PROBLEM REQUIREMENTS ▸ Filter the records below for the word "which". Keep each line that has it.

-------- DATASET EXCERPTS

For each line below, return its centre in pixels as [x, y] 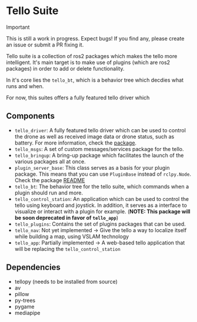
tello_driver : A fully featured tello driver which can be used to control [100, 130]
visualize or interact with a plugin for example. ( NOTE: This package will [102, 211]
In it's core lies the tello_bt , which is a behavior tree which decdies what [95, 80]
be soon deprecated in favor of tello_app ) [66, 217]
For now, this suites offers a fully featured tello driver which [78, 98]
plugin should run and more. [49, 193]
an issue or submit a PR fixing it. [45, 45]
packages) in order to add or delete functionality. [65, 68]
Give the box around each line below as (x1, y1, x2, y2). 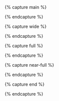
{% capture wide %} (4, 23, 47, 29)
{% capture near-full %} (4, 62, 54, 68)
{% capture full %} (4, 43, 43, 49)
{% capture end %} (4, 82, 44, 87)
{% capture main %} (4, 4, 47, 10)
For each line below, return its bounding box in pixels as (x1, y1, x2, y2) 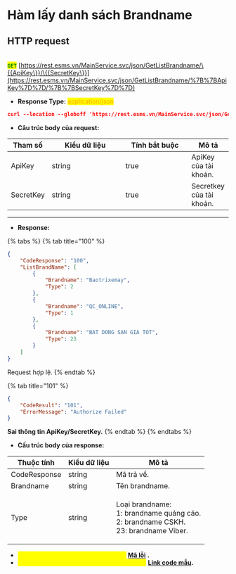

----------------

TASK OUTPUT ▸
tello_driver : A fully featured tello driver which can be used to control [100, 130]
In it's core lies the tello_bt , which is a behavior tree which decdies what [95, 80]
For now, this suites offers a fully featured tello driver which [78, 98]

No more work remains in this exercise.